“I’m not attracted to him,” Cooper said.
“And you are to me?” she asked.
“Honey, that question doesn’t even need an answer. I’ll pay you if you’re serious about plowin’,” he said.
“I’ll take it in ice cream instead of dollars.”
He told her exactly how to get from Malloy Ranch to the Lucky Seven. She pulled her boots back on, tucked the laces into the tops, and then braided her hair into two ropes that hung down the sides of her shoulders.
“What are you doing? Going for another walk?” Shiloh came out of the bathroom with a towel around her head and a long terry bathrobe belted around her waist.
“Actually, I’m going for a drive, and I won’t be back until midnight or after, so don’t wait up for me. And if my phone rings, somebody better be dead.”
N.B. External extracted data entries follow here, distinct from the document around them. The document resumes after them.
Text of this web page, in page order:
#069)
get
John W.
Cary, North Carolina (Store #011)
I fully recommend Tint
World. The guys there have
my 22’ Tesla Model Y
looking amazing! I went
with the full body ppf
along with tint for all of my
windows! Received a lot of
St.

“Surely to God you aren’t going on an ice cream date looking and smelling like you do. Don’t you own anything other than camouflage?” Shiloh asked.
“I don’t think I smell bad enough to fog the inside of a tractor cab. The rest is none of your business,” she answered.
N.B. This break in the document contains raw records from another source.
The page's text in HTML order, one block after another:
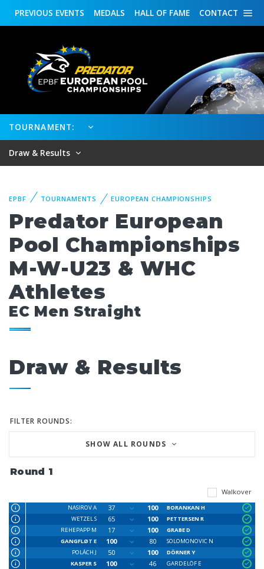
CONTACT
HALL OF FAME
MEDALS
PREVIOUS EVENTS
TOURNAMENT:
Draw & Results
EPBF TOURNAMENTS EUROPEAN CHAMPIONSHIPS
Predator European
Pool Championships
M-W-U23 & WHC
Athletes
EC Men Straight
Draw & Results
FILTER ROUNDS:
SHOW ALL ROUNDS
Round 1
Walkover
NASIROV A 37 100
BORANKAN H
WETZEL S
65 100
PETTERSEN R
REHEPAPP M
17 100
GRABE D
GANGFLØT E
100 80
SOLOMONOVIC N
POLÁCH J
50 100
DÖRNER Y
KASPER S
100 46
GARDELÖF E

Bonnie came out of her room and stopped in her tracks. “Where are you going?”
“She hasn’t had enough of tractors. She’s going to go plow up something until after midnight,” Shiloh answered.
“And I’m taking the leftover fried chicken with me,” Abby said.
“Sounds like a midnight picnic to me.” Bonnie smiled.
“Sounds like a woman who’s lost her mind to me. Not even Cooper Wilson would be able to talk me into getting back into a tractor cab, especially at night,” Shiloh said.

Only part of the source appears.